Gladys Green is an elderly woman who runs a small art gallery on Waverly Place in New York City. A former lawyer, she started the gallery years so; it hasn’t had much success but it gives her a place to go each day from her apartment upstairs in the building. Her grandson, Daniel lives in another apartment.

But Gladys is exhibiting disturbing symptoms. Her short-term memory is failing, she repeats herself endlessly, and focuses on past events. Her hearing has also deteriorated and she keeps turning down or off her hearing aids.

In Kenneth Lonergan’s The Waverly Gallery, Gladys is the center of the story as her grandson, her daughter and son-in-law and a young artist she has befriended deal with this decline over a two year period.

As played by Elaine May she is making a rare stage appearance. Gladys at first seems competent with a few minor lapses that are perhaps caused by her hearing loss. She keeps thinking her grandson is a reporter (sometimes it is for The New York Times), but she remembers many details about her physician husband, her daughter (Ellen) also a physician and even that she and her husband had put Ellen’s first husband and Daniel’s father through medical school.

Early in the play, Don Bowman, stops in the gallery. He’s an aspiring artist from Massachusetts who has come to the big city to try to achieve his dream. Don offers to show Gladys some paintings and when she learns he has no place to stay, invites him to stay in a small room at the back of the gallery.

As time goes by, Daniel, Ellen and her second husband, Mark must consider the options. Can Gladys stay in the gallery? What if the hotel next door who owns that space wants it? Ellen and Gladys have not had the best mother-daughter relationship, so the thought of moving her into Ellen’s house terrifies Ellen.
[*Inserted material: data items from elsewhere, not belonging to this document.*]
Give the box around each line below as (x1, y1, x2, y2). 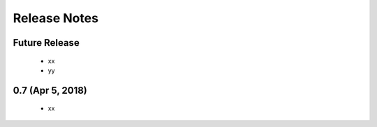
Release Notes (13, 10, 99, 26)
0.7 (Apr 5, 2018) (13, 84, 87, 96)
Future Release (13, 37, 80, 49)
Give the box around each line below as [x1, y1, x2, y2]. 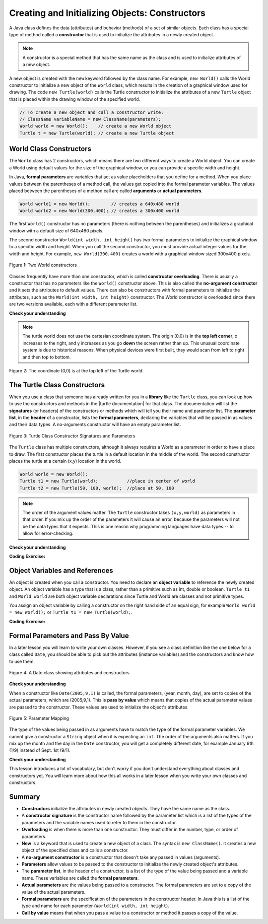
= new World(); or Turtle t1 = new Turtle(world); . [9, 609, 133, 615]
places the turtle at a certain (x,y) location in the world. [9, 458, 122, 464]
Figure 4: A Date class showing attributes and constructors [9, 669, 130, 675]
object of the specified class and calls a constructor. [21, 847, 129, 853]
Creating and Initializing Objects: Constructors [9, 7, 206, 18]
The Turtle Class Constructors [9, 380, 105, 389]
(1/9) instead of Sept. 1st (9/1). [9, 747, 70, 753]
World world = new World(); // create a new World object [19, 123, 172, 129]
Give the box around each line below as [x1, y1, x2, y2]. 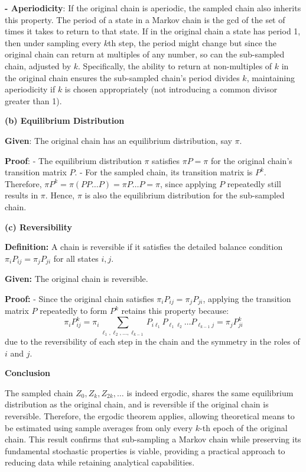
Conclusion [5, 367, 51, 379]
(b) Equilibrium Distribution [5, 114, 125, 127]
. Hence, [45, 189, 75, 201]
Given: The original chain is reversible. [5, 272, 148, 285]
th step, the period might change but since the [108, 36, 276, 49]
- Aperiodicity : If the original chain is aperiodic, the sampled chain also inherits [5, 2, 301, 14]
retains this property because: [121, 304, 229, 317]
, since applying [160, 177, 217, 190]
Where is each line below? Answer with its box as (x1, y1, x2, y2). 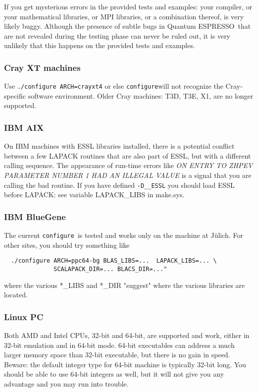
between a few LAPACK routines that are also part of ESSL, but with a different (4, 150, 251, 161)
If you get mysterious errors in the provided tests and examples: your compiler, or (4, 1, 253, 11)
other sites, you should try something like (4, 239, 130, 250)
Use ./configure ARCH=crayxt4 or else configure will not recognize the (4, 81, 223, 91)
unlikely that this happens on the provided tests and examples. (4, 40, 195, 51)
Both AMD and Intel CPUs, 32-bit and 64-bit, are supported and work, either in (4, 330, 250, 340)
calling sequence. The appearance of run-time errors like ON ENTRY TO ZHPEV (4, 160, 253, 170)
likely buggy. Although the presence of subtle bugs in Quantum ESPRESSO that (4, 21, 251, 31)
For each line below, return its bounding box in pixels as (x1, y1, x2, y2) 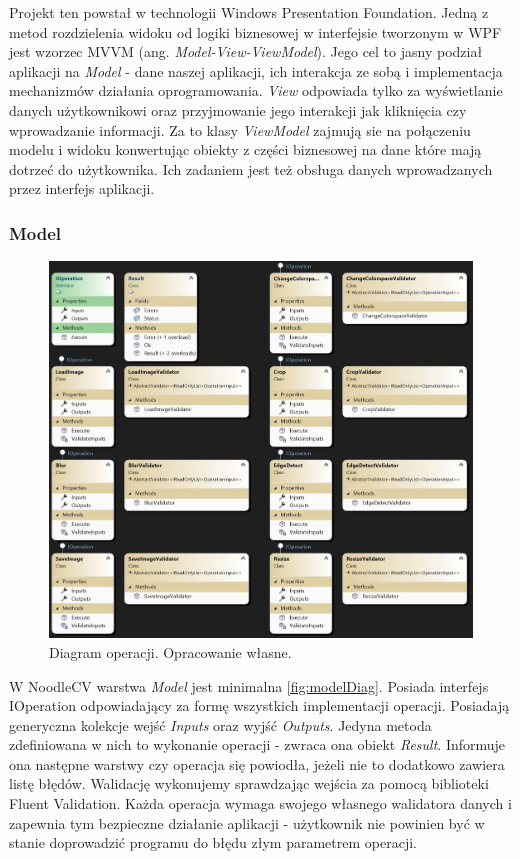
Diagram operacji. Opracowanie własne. (49, 641, 292, 662)
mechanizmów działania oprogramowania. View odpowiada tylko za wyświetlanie (9, 80, 503, 101)
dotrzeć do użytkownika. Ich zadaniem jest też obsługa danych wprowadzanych (9, 158, 493, 179)
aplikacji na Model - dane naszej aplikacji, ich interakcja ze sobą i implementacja (9, 60, 503, 81)
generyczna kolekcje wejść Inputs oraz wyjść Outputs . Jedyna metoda (9, 714, 432, 735)
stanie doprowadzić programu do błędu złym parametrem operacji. (9, 832, 417, 853)
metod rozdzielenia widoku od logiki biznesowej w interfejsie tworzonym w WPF (9, 21, 502, 42)
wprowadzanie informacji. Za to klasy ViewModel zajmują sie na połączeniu (9, 119, 471, 140)
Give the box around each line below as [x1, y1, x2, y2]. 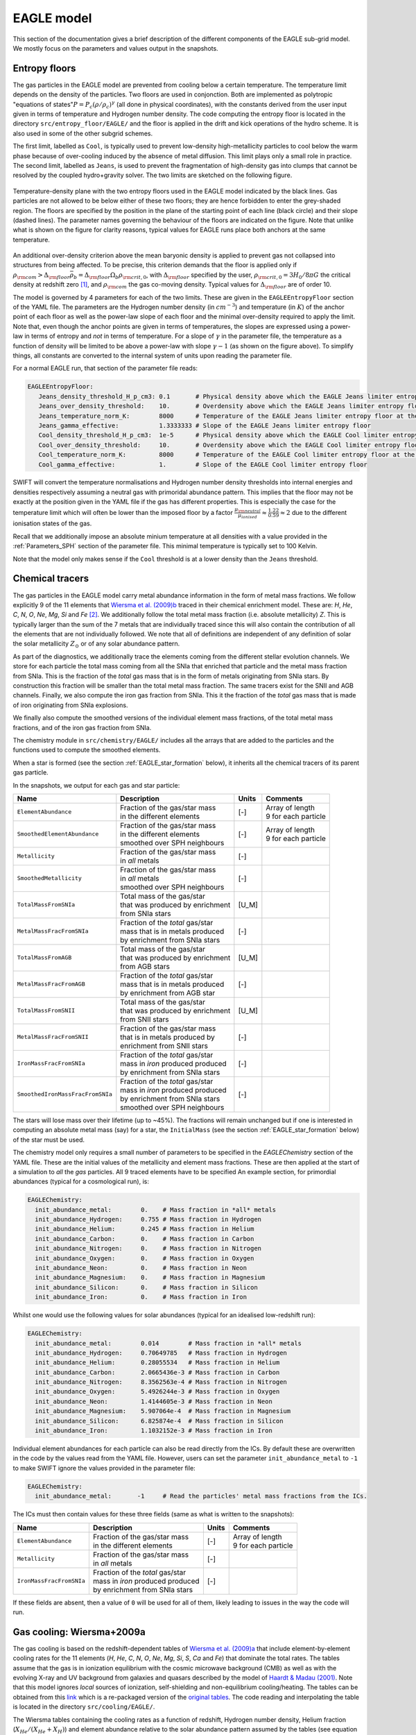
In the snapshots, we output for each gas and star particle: [12, 781, 180, 789]
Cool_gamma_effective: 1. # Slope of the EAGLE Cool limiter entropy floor [38, 460, 367, 468]
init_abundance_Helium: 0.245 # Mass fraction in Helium [35, 1225, 254, 1233]
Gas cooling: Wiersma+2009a [12, 1626, 146, 1638]
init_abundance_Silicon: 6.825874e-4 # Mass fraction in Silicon [35, 1416, 284, 1425]
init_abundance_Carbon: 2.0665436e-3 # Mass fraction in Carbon [35, 1368, 280, 1376]
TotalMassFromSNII [17, 1007, 76, 1015]
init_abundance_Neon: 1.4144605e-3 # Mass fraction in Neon [35, 1397, 273, 1405]
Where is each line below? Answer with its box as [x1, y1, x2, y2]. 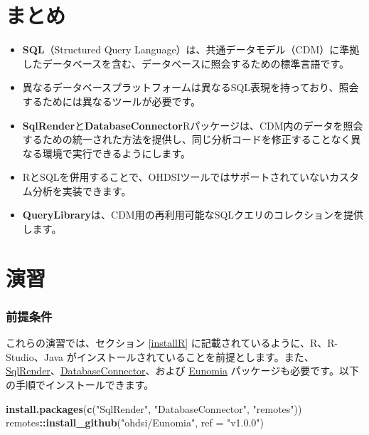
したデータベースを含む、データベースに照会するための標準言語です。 [22, 56, 349, 70]
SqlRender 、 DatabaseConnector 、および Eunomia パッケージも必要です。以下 [6, 363, 359, 378]
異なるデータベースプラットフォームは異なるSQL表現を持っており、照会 [22, 80, 359, 95]
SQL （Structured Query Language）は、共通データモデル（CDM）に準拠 [22, 42, 360, 57]
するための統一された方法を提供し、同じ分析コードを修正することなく [22, 132, 351, 147]
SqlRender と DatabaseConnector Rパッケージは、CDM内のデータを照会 [22, 117, 363, 132]
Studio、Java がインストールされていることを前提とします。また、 [6, 349, 314, 364]
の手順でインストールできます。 [6, 377, 154, 392]
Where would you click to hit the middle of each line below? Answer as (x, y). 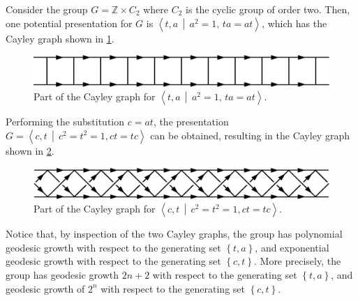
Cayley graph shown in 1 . (60, 38)
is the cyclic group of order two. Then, (268, 9)
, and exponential (292, 247)
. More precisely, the (297, 261)
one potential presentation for (69, 23)
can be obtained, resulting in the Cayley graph (250, 135)
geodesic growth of (45, 288)
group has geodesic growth (62, 275)
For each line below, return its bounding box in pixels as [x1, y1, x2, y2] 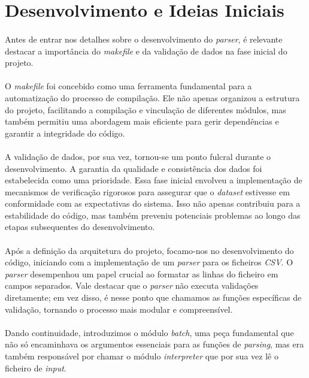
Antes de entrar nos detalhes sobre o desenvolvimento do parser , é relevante [5, 32, 283, 45]
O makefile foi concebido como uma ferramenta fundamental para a [5, 80, 252, 92]
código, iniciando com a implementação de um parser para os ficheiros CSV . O [5, 256, 293, 268]
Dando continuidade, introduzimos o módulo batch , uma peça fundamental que [5, 326, 294, 338]
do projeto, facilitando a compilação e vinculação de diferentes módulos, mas [5, 103, 286, 116]
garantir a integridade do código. [5, 126, 125, 139]
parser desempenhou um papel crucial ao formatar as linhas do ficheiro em [5, 267, 278, 280]
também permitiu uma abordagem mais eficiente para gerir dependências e [5, 115, 279, 128]

During the two years of the play, in multiple scenes set in the gallery and Ellen’s dining room, we see problems worsen and tensions increase. Like so many middle-aged people, Ellen is becoming her mother’s parent. For Daniel, he is shouldering more of the burden since he lives near Gladys. As she worsens, she takes to knocking on his door at all hours of the night.

Don becomes almost a part of the family but his emotional distance provides insulation. He refuses to realize what is actually happening and instead keeps insisting that she needs better hearing aids. You are never sure when it dawns on him that hearing is not the main problem.

Elaine May gives a touching performance as Gladys. She seems oblivious to problems, and yet you sense that underneath it all, she is aware. Her interactions with her grandson are tender and real.

She is surrounded by an excellent cast. Lucas Hedges who is making his Broadway debut, is outstanding as Daniel. He is caring, concerned and, at times, exasperated. It has been said, that the play is based on Lonergan’s friend, Matthew Broderick’s experience with his grandmother.

Joan Allen is excellent as Ellen. This over-worked and over-achieving professional is concerned about her mother; but just doesn’t want her to live with them. It would “drive her nuts.” She also understands how much of the burden her son is shouldering. David Cromer has her husband, Mark has a less developed role. He seems mainly to be a bystander of the family drama. Michael Cera is the somewhat naive Don.

The play has  a few laughs and some in the audience may find these uncomfortable. Are we laughing at Gladys’ mental deterioration and mistakes? Are we laughing out of fear that we may become her someday? The situation isn’t funny, so the laughter makes us question our own empathy. Yet, if we can’t laugh at the absurdity of life, how do we get through it?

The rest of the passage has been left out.